13 the meats [are] for the belly, and the belly for the meats. And God both this and these shall make useless; and the body [is] not for whoredom, but for the Lord, and the Lord for the body;
De spijzen zijn voor de buik, en de buik is voor de spijzen; maar God zal beide dezen en die te niet doen. Doch het lichaam is niet voor de hoererij, maar voor den Heere en de Heere voor het lichaam.
14 and God both the Lord did raise, and us will raise up through His power.
En God heeft ook den Heere opgewekt, en zal ons opwekken door Zijn kracht.

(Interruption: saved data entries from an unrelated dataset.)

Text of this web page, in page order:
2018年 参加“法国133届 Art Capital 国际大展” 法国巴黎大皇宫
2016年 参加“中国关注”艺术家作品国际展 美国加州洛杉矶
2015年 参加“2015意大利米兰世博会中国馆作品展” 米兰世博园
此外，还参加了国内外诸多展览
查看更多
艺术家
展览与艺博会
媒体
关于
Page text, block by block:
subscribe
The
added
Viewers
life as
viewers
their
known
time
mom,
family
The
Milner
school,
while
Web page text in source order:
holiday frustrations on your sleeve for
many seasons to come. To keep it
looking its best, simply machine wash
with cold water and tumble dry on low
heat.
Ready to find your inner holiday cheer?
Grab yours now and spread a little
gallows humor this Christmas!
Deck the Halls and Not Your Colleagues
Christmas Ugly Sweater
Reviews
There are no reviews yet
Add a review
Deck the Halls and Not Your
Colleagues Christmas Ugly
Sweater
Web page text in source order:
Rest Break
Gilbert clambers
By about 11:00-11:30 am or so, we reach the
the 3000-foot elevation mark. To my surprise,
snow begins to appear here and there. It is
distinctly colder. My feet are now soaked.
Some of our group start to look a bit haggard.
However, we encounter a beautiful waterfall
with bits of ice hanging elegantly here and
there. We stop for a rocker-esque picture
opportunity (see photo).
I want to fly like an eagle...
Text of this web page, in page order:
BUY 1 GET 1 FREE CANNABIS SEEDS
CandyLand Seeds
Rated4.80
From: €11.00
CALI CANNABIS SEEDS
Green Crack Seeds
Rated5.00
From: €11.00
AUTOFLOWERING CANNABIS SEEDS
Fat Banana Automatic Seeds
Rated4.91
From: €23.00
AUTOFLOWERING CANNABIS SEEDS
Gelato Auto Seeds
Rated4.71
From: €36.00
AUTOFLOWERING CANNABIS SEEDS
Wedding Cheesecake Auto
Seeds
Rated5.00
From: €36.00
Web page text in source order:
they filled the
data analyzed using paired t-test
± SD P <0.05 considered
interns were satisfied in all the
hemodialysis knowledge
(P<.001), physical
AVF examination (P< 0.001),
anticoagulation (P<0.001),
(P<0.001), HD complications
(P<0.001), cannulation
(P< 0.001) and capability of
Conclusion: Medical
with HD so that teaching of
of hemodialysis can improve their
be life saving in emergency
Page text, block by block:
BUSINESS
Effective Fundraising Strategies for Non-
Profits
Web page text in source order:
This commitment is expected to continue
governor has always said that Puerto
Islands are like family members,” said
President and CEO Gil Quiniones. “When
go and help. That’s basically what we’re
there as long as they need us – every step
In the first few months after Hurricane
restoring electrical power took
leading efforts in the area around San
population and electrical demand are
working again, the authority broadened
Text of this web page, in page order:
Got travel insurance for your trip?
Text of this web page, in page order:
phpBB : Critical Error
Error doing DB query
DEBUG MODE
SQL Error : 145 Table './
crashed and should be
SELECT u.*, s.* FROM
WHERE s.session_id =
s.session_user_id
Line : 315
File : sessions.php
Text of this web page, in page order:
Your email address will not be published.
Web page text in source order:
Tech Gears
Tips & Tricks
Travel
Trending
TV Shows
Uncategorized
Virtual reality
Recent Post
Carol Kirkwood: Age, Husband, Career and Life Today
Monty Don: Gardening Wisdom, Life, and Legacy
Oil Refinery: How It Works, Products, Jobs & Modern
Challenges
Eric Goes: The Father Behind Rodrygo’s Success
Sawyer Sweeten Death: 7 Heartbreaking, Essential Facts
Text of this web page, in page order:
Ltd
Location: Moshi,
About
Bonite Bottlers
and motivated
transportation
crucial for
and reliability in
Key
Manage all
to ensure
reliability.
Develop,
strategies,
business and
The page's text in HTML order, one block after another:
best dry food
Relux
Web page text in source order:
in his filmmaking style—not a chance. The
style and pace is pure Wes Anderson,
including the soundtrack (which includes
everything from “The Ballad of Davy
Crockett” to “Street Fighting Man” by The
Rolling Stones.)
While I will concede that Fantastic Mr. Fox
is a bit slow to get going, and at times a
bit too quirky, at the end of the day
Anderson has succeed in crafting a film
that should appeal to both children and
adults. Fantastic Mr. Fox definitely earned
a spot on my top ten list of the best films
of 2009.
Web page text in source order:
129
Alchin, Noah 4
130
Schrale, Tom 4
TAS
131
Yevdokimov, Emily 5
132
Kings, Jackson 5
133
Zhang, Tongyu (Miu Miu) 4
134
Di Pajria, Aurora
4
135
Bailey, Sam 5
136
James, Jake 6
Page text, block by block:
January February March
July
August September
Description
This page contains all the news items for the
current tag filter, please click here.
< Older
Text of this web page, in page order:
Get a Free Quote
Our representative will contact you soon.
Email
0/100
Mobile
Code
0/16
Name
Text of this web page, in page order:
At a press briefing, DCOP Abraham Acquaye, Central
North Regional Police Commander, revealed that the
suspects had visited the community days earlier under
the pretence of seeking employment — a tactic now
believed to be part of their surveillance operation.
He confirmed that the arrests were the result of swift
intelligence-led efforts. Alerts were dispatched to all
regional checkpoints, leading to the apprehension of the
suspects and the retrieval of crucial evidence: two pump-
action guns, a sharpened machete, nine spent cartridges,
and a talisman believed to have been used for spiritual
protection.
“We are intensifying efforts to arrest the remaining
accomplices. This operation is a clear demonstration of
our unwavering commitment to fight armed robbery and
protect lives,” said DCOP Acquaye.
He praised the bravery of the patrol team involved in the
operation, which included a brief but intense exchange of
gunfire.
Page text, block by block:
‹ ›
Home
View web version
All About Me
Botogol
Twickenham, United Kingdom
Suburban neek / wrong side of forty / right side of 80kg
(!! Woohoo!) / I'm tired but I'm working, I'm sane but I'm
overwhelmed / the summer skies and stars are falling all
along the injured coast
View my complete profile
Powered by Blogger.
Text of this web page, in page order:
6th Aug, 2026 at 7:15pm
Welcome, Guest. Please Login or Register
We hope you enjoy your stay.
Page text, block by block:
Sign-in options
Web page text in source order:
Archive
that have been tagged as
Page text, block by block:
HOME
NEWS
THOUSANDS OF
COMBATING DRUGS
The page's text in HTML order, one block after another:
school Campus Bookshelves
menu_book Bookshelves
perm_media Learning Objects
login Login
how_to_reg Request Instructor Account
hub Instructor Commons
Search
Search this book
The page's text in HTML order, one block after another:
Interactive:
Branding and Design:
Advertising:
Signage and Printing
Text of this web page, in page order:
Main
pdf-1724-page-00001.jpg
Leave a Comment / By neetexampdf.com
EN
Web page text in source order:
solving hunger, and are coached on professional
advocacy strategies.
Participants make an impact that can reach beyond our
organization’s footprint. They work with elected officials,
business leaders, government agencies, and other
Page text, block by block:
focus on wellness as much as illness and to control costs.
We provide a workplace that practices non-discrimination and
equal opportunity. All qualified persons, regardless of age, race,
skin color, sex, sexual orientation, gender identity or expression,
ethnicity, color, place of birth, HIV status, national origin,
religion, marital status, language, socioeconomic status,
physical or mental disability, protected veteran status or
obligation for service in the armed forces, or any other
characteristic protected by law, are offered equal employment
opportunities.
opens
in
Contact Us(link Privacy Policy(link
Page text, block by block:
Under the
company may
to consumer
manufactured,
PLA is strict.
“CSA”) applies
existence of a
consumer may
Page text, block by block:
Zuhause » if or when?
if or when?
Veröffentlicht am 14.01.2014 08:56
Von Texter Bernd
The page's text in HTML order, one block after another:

15 Have ye not known that your bodies are members of Christ? having taken, then, the members of the Christ, shall I make [them] members of an harlot? let it be not!
Weet gij niet, dat uw lichamen leden van Christus zijn? Zal ik dan de leden van Christus nemen, en maken ze leden ener hoer? Dat zij verre.
16 have ye not known that he who is joined to the harlot is one body? 'for they shall be — saith He — the two for one flesh.'
Of weet gij niet, dat die de hoer aanhangt, een lichaam met haar is? Want die twee, zegt Hij, zullen tot een vlees wezen.
17 And he who is joined to the Lord is one spirit;
Maar die den Heere aanhangt, is een geest met Hem.
18 flee the whoredom; every sin — whatever a man may commit — is without the body, and he who is committing whoredom, against his own body doth sin.
Vliedt de hoererij. Alle zonde, die de mens doet, is buiten het lichaam, maar die hoererij bedrijft, zondigt tegen zijn eigen lichaam.
19 Have ye not known that your body is a sanctuary of the Holy Spirit in you, which ye have from God? and ye are not your own,
Of weet gij niet, dat ulieder lichaam een tempel is van den Heiligen Geest, Die in u is, Dien gij van God hebt, en dat gij uws zelfs niet zijt?
20 for ye were bought with a price; glorify, then, God in your body and in your spirit, which are God's.
Want gij zijt duur gekocht: zo verheerlijkt dan God in uw lichaam en in uw geest, welke Godes zijn.